__WHAT IS BEING ASKED__
Below are the records; locate each line with the word "capability" and copy it.

___ PROVIDED DATA ___

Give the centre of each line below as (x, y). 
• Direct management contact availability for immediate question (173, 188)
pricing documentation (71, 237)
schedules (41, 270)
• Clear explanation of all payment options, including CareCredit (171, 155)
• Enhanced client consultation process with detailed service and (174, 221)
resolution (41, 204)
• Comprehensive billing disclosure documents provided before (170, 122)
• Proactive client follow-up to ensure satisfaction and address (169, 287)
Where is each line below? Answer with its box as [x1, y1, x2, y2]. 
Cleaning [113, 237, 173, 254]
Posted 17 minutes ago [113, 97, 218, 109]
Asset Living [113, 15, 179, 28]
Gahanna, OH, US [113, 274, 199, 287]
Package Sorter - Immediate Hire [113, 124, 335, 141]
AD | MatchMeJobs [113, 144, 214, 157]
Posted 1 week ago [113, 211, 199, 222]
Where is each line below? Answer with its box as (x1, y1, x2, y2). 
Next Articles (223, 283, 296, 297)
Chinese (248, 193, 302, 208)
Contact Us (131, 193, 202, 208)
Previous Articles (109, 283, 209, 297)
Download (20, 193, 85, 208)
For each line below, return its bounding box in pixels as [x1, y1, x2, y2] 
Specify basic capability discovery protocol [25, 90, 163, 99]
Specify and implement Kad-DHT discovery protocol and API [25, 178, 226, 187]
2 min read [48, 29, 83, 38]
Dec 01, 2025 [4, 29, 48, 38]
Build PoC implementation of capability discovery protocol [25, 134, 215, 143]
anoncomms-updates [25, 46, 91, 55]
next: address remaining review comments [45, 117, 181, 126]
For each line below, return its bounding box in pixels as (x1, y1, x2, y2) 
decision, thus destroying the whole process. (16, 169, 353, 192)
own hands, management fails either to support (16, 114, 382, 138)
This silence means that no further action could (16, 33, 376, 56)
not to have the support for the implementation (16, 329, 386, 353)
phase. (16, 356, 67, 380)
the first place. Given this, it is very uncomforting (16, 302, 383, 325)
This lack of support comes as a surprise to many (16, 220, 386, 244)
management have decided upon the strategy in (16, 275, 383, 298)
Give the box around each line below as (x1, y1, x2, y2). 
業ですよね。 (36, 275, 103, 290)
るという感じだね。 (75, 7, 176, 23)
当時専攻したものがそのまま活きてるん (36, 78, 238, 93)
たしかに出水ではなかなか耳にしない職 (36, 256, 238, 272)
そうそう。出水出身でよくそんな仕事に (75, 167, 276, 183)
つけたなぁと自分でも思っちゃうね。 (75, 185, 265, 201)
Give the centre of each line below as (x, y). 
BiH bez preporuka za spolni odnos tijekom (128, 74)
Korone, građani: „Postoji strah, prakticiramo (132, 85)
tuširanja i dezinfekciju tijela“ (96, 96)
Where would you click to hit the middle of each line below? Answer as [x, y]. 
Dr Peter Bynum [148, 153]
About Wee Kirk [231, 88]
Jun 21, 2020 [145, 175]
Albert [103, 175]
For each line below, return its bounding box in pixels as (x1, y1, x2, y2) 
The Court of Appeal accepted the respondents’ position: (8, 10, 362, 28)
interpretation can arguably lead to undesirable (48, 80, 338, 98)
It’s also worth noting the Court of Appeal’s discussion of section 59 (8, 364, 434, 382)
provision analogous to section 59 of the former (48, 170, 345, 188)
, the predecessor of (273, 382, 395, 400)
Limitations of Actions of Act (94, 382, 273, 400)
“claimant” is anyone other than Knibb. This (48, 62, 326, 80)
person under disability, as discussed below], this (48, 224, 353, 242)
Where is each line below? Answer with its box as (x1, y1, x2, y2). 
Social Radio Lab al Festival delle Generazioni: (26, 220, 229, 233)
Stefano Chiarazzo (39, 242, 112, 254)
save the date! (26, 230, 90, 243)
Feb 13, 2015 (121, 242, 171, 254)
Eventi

___

__SOLUTION TO THIS TASK__
Specify basic capability discovery protocol [25, 90, 163, 99]
Build PoC implementation of capability discovery protocol [25, 134, 215, 143]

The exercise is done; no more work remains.